2) Write everything down. I have a great idea how to do X ? Great first write it down then test it. I have to look something up ? Good first write down the question. Then find the answer and WRITE IT DOWN !!! Keep a notebook at hand to ALL TIMES !! I don’t want to loose the random genius idea in the bathroom.
3) Be as structured as possible. Even if it looks painfull first: 6xP: proper preparation prevents piss poor performance
4) Check your body fluids. Make sure you drink and eat enough.
5) Every found password will be added to a list of known passwords
My note keeping approach so far :
I went and bought two A4 notebooks:
One will hold my lab notes (engineers notebook)
The second one is for more general stuff. Actually the idea is to make a condensed “cheat” sheet notebook. So every step I have to take to gain Root on a win XP for example. Hopefully during the exam I don’t have to search for ideas, just flip to the page.

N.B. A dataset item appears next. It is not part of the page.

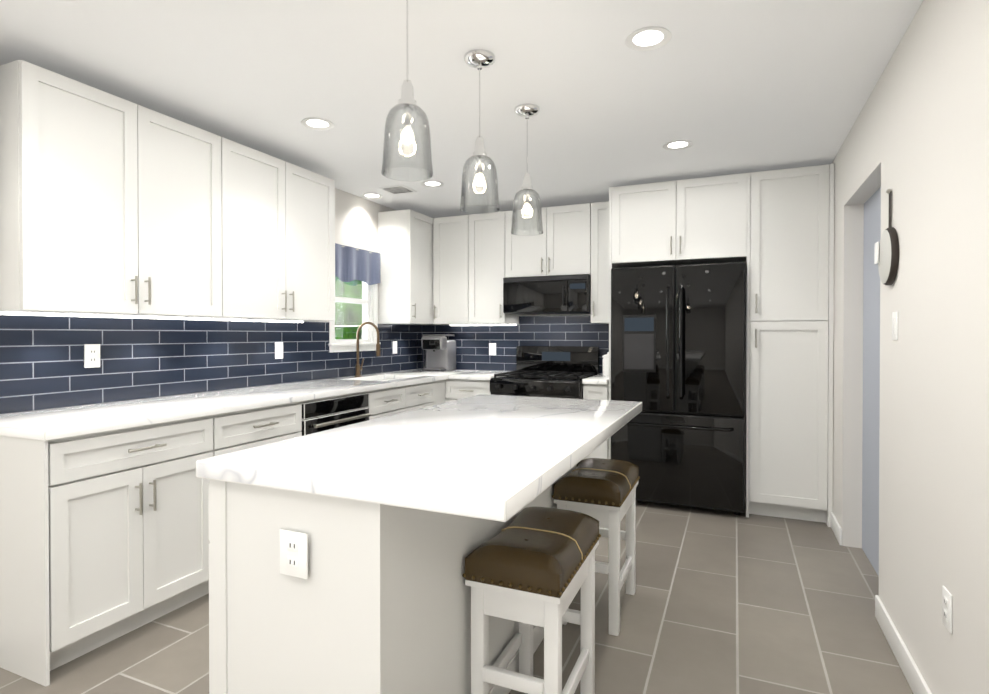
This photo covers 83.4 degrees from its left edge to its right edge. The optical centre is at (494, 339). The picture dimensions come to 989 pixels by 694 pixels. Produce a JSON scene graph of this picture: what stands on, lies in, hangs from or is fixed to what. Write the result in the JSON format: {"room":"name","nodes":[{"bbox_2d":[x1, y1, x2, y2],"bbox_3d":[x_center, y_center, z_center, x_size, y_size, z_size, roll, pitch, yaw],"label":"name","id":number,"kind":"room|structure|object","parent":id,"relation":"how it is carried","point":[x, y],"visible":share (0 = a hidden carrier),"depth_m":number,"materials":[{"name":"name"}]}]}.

I grabbed some flip chart paper. The lab will not be to big to draw a nice network graph by hand. I mean I could use MS Visio or so. But EFFORT. Most simple solutin: PAPER: I learned to make lines on paper as a small kid. Why should I spend brain power on a computer tool ?
I started to build my folder structure. Basic Idea is I have a OSCP main folder. Under it is all reference material etc and a subfolder DATE. Every day in the morning I copy all the stuff from the day before in a new working folder and rename the working folder from the day before into <DATE (insert current date)>. So I always have a backup of my working files and I have no risk of overwriting a critical file with garbage only because I was to lazy with copy pasting a command. I make stupid mistakes, better be prepared for them.
I started building a latex file parsing nmap etc for the report. I made a “reporting template” for hosts in the lab. Each host will have its own *.tex file with basic infos, exploits etc. So if I find something new, I will put it on my flipchart, into my notebook and wil lfill in the *.tex file. So actually I will generate my final report while using the lab. Or at least have the information.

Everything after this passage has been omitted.